Contrary to their name, the Allies were startlingly disunited, and this was a problem for Chiang Kai-shek in particular. The weakness of China’s position derived from the peculiar contortions of the partnership itself. Crucially, the USSR remained neutral against Japan. This meant that Stalin could not be seen to appear in public at any conference that included Chiang, since it would imply endorsement of China’s war aims against Japan. Yet Stalin clearly had a significant interest in the shaping of a postwar Asia. As a result, almost all the major conferences after 1941 excluded Chiang. This situation was worsened by Churchill’s clear contempt for the Chinese in general.

For Chiang, these pressures increased the importance of the Cairo Conference (“Sextant”) held between November 22 and 26, 1943, the only major conference of the war that attempted to make a comprehensive settlement of the Sino-Japanese conflict. The meeting in Cairo came at a time of continued tension between the United States and Britain. The two sides had gone back and forth during the winter and spring of 1943 on the question of the best timing for Overlord, the invasion of Western Europe. The Americans insisted on defining strategic priorities, whereas the British wanted to keep their options open. The decision on Overlord would inevitably have a sequential effect on the other theaters of war, including the Mediterranean, the Pacific, and ultimately China. Significant time would also be taken at Cairo to decide on strategy for the Pacific War.
37
Yet the Cairo Conference was hampered by the fact that neither the US nor Britain had a clear idea of exactly how the war in the Pacific would be brought to a conclusion. Even while the role of the Pacific was upgraded by both Washington and London during 1943, the precise significance of China was not defined.
38

Patrick J. Hurley, who had served as secretary of war under Herbert Hoover, was now a personal international emissary for Roosevelt. On November 12 he spoke to Chiang in Chongqing. In Chiang’s eyes, Hurley had come to explain Roosevelt’s intentions toward Churchill and Stalin so that there would be no misunderstandings about the upcoming conference. Chiang’s interpretation was that the American president was “relying on me to dispute with Churchill over East Asian matters,” so that Roosevelt could then intervene as mediator. Chiang declared his intention to press home several points at Cairo, including the establishment of a formal United Nations structure to give China equal status in the emergent international order, and the need for naval and air support in any future attempt to recapture Burma.
39
(At this point “United Nations” referred to the Allies; the term was not used in the sense of the United Nations Organization until after 1945.) Chiang also took time to consider the significance of his own role. No non-European leader had ever taken such a personal stake in a major meeting alongside the leaders of the great Western powers. “When I go to the conference,” reflected Chiang:

I want moderation as my only principle. In general, I don’t want to bring any great shame upon myself. We should wait for the British and Americans to bring up the treatment of Japan and reparations; we shouldn’t do it.
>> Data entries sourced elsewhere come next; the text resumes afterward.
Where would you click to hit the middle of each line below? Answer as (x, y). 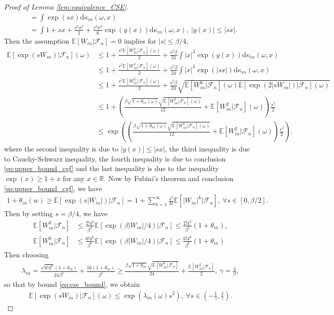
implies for (140, 40)
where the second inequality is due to (61, 149)
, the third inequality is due (207, 149)
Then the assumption (37, 40)
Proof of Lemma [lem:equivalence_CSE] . (66, 7)
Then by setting (29, 213)
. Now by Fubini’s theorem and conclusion (169, 178)
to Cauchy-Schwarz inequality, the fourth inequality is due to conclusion (115, 158)
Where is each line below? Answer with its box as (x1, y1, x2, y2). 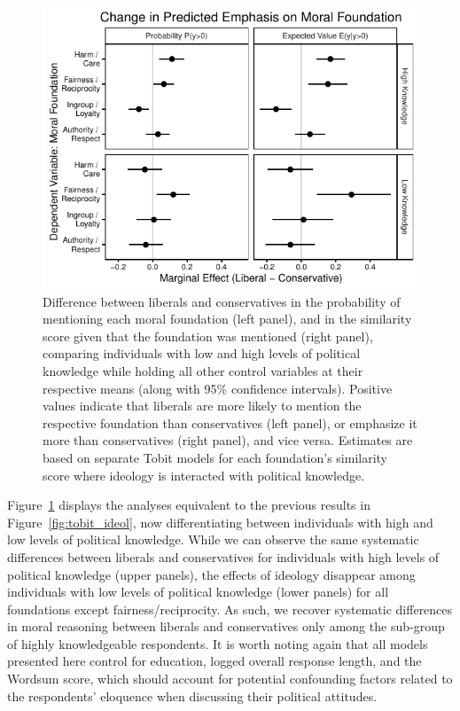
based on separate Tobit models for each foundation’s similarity (43, 448, 388, 466)
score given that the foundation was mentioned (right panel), (43, 326, 373, 345)
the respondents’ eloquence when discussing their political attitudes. (7, 686, 378, 705)
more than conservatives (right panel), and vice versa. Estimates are (43, 431, 413, 449)
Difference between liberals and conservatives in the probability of (43, 292, 401, 310)
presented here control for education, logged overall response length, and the (7, 652, 422, 670)
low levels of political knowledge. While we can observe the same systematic (7, 530, 419, 549)
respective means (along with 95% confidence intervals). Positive (43, 379, 393, 397)
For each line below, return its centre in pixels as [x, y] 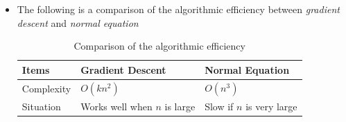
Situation [41, 106]
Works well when [116, 106]
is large [180, 106]
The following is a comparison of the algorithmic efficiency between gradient [178, 9]
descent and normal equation [78, 22]
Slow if [219, 106]
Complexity [46, 88]
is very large [271, 106]
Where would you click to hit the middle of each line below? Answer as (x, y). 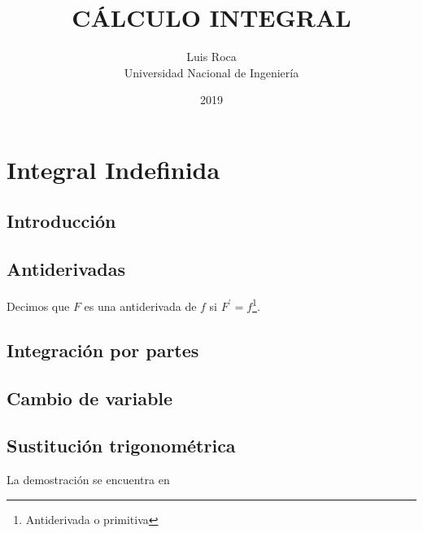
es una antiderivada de (140, 306)
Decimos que (38, 306)
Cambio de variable (90, 398)
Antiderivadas (66, 269)
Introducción (61, 221)
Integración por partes (103, 350)
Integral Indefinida (113, 169)
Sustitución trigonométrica (121, 446)
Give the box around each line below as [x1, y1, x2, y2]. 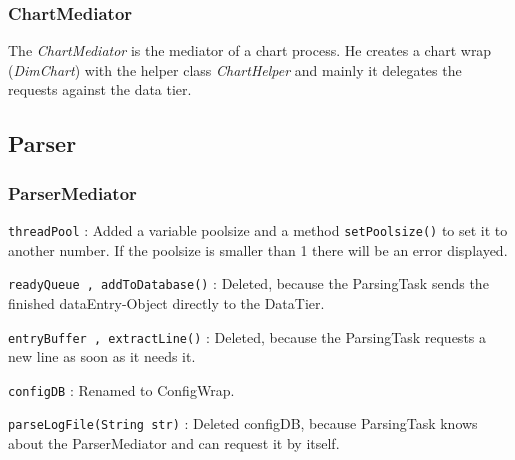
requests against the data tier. [8, 79, 192, 100]
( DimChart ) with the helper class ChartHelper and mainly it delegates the [8, 59, 462, 80]
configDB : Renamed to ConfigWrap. [8, 379, 235, 400]
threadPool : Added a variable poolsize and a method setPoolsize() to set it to [8, 220, 508, 240]
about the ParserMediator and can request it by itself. [8, 433, 340, 454]
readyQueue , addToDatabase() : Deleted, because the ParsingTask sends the [8, 273, 489, 294]
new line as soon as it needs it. [8, 346, 196, 367]
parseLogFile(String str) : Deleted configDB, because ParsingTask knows [8, 413, 478, 434]
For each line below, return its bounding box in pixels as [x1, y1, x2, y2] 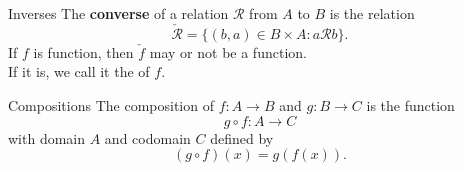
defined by [210, 127, 274, 148]
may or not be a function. [149, 41, 307, 62]
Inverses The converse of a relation [8, 3, 229, 23]
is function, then [33, 41, 134, 62]
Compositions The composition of [8, 95, 214, 115]
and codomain [104, 127, 191, 148]
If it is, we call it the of [8, 61, 150, 82]
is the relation [329, 3, 415, 23]
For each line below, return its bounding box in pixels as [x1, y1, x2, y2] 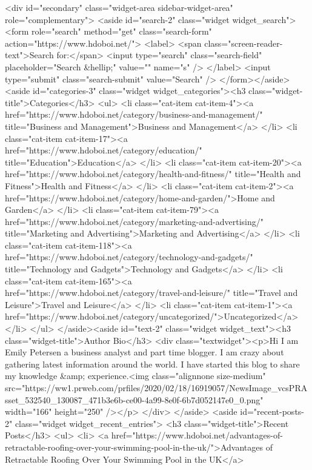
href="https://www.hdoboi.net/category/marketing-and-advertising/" [5, 215, 264, 227]
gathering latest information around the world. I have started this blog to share [5, 357, 300, 370]
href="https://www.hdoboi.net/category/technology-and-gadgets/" [5, 250, 253, 263]
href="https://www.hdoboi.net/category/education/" [5, 144, 202, 156]
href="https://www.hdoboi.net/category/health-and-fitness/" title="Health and [5, 167, 301, 180]
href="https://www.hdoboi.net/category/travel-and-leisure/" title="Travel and [5, 286, 298, 299]
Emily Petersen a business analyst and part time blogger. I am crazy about [5, 346, 284, 358]
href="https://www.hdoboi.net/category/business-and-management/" [5, 108, 263, 121]

This will reassure [them] about us and will make them respect the fact that we don’t have any selfish intentions with regard to the global war.
40

 

Chiang and Song Meiling landed at Cairo in conditions of strict security, but caused something of a sensation when they appeared in public. General Alan Brooke, chief of the Imperial General Staff, noted that some of the junior officers had given a “suppressed neigh” when they caught sight of Madame Chiang, dressed to kill as usual. Brooke himself thought her “not good looking,” noting her “sallow complexion” and her smoking of “continuous cigarettes.”